Folha de S. Paulo
Custo policial, judicial e político de
manter certos ministros ficou alto até para Bolsonaro
As aberrações mais gritantes do ministério
de Jair Bolsonaro estão no olho da rua. “Gritantes” em todos os sentidos da
palavra. Ou seja, caíram as aberrações mais notórias, estridentes, destrutivas
e, portanto, as mais capazes de açular as falanges
bolsonaristas ou de satisfazer exigências concretas e
ideológicas.
Bolsonaro ainda berra, como se pode ver na
Saúde. Mas os efeitos colaterais e a fisionomia do seu governo mudam um tanto
mais, o que já ocorrera na queda ou diminuição dos superministros, no pacto
assumido com o centrão e no escanteamento dos generais.
Parte do programa de destruição do governo e do estado permanece. A propaganda terá de mudar de figura, algumas alianças se desmancham.
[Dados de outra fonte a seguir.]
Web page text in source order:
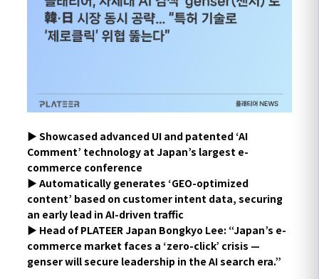
▶︎ Showcased advanced UI and patented ‘AI
Comment’ technology at Japan’s largest e-
commerce conference
▶ Automatically generates ‘GEO-optimized
content’ based on customer intent data, securing
an early lead in AI-driven traffic
▶ Head of PLATEER Japan Bongkyo Lee: “Japan’s e-
commerce market faces a ‘zero-click’ crisis —
genser will secure leadership in the AI search era.”
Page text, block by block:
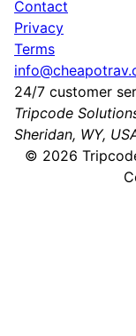
Contact
Privacy
Terms
24/7 customer
Tripcode
Sheridan, WY,
© 2026
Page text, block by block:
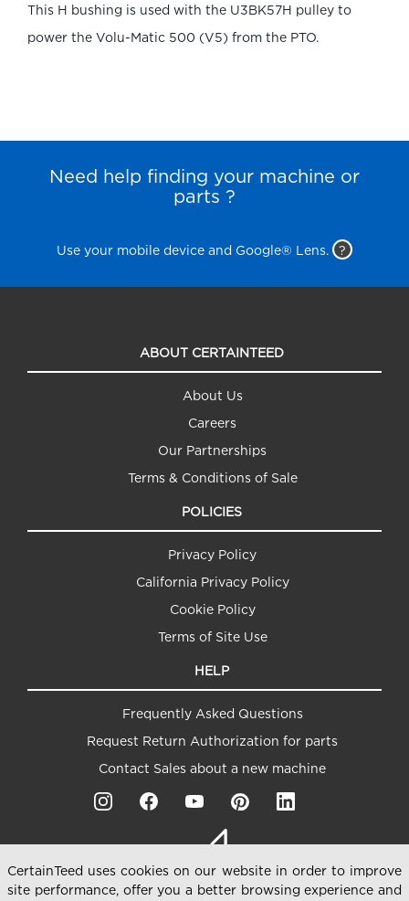
This H bushing is used with the U3BK57H pulley to
power the Volu-Matic 500 (V5) from the PTO.
Need help finding your machine or
parts ?
Use your mobile device and Google® Lens. ?
ABOUT CERTAINTEED
About Us
Careers
Our Partnerships
Terms & Conditions of Sale
POLICIES
Privacy Policy
California Privacy Policy
Cookie Policy
Terms of Site Use
HELP
Frequently Asked Questions
Request Return Authorization for parts
Contact Sales about a new machine
CertainTeed uses cookies on our website in order to improve
site performance, offer you a better browsing experience and
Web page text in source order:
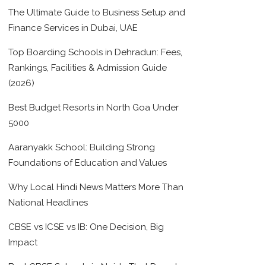
The Ultimate Guide to Business Setup and
Finance Services in Dubai, UAE
Top Boarding Schools in Dehradun: Fees,
Rankings, Facilities & Admission Guide
(2026)
Best Budget Resorts in North Goa Under
5000
Aaranyakk School: Building Strong
Foundations of Education and Values
Why Local Hindi News Matters More Than
National Headlines
CBSE vs ICSE vs IB: One Decision, Big
Impact
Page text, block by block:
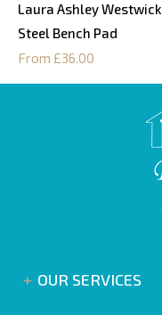
Laura Ashley Westwick
Steel Bench Pad
From £36.00
OUR SERVICES

Bolsonaro vai ter de caprichar mais, ele mesmo, na propagação de seu programa, talvez reforce o reacionarismo de outros ministros “ideológicos” e, quem sabe, até se beneficie das mudanças. É um parasita. Ataca “o sistema” e suga o resultado de algo que porventura funcione. Por exemplo, diz com sua cara-de-pau que é responsável pelas poucas vacinas que temos.
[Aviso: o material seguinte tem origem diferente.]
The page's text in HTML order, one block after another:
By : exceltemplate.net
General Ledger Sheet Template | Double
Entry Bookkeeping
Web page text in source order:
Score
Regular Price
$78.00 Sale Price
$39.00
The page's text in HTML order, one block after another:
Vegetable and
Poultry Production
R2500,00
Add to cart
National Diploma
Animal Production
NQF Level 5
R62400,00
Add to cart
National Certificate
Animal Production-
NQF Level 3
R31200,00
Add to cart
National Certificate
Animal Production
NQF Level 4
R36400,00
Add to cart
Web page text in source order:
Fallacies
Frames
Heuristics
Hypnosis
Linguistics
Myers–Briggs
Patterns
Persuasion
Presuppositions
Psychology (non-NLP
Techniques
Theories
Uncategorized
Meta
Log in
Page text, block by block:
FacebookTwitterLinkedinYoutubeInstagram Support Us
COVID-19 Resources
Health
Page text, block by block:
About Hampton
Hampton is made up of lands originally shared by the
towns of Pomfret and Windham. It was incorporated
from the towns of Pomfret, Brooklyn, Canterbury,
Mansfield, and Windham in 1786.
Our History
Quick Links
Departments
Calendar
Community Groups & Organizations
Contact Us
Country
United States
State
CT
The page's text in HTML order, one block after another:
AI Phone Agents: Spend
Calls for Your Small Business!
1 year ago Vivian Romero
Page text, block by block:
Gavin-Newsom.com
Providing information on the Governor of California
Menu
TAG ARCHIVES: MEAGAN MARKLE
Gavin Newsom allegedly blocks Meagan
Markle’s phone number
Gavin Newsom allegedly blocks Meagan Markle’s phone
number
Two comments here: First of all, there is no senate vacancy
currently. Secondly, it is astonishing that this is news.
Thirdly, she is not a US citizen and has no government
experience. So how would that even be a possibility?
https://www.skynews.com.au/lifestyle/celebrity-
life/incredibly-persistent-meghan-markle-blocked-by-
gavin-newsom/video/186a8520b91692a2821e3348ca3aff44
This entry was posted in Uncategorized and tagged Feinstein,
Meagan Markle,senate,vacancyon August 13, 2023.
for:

Nesta quarta-feira (23), caiu Ricardo
Salles (Meio Ambiente). Ainda na turma mais gritante e
militante, haviam caído
Eduardo Pazuello (Saúde,
15 de março) e Ernesto Araújo (Itamaraty,
29 de março). O custo policial, judicial e político de mantê-los ficou alto
demais até para Bolsonaro ou intragável mesmo para um Congresso que mais e
mais, na maioria, é cúmplice do governo.
Na Saúde ficou uma criatura que tenta fazer
o mínimo racional, tudo aquilo que não atraia a fúria de Bolsonaro, e que manteve
a boquinha de subordinados militantes. É muito pouco, Bolsonaro ainda sabota os planos
mais elementares de controle da epidemia e não há nem haverá
política nacional coordenada para lidar com o problema. Mas, como o antecessor
era o general Pesadello, até parece que mudamos do vinagre para a água, que
continua suja, porém.
No Itamaraty ficou um
ministro que submergiu, que procura não ser notado e tenta
restaurar o funcionamento mínimo do serviço diplomático ou evitar ruína extra
das relações exteriores. No Meio Ambiente ficou um
militante da causa ruralista ruim, mas ainda não se sabe de que tipo
ou medida.
O superministro Sergio Moro (Justiça) caiu em abril
de 2020 e afastou do governo o lavajatismo e a classe
média-rica lacerdista, um esteio forte da eleição de Bolsonaro. Paulo Guedes
foi um tanto diminuído, mas parte relevante dos donos do dinheiro e seus
empregados ainda o aplaude em sua condição de porteiro ou segurança do
mercadismo.
É verdade que Damares Alves
ainda é ministra e trabalha bem na surdina de propaganda
reacionária _é popular em muito interior do país. A Educação continua a se
desfazer sob o quarto gerente do desmanche, da polícia ideológica e da difusão
de maluquices retrógradas, como a educação domiciliar.
O resumo sugere um ministério de militância
menos estridente ou até contida. Bolsonaro teve de fazer ao menos um recuo
tático, dados os clamores quase gerais (na segunda onda, quando Pesadello caiu,
ou contra Araújo) ou porque a polícia bate na porta, de ministros ou filhos.
Ainda pode satisfazer aliados (o serviço no Ambiente está quase pronto) ou
distribuir favores fiscais (impostos, programas sociais mambembes etc.). Está
mais cercado, mas ainda tem a força de condutor de uma tentativa de revolução
dos infernos.
Não convém subestimar nenhuma das duas forças, a que encurrala Bolsonaro ou sua capacidade de reação. Algo muda.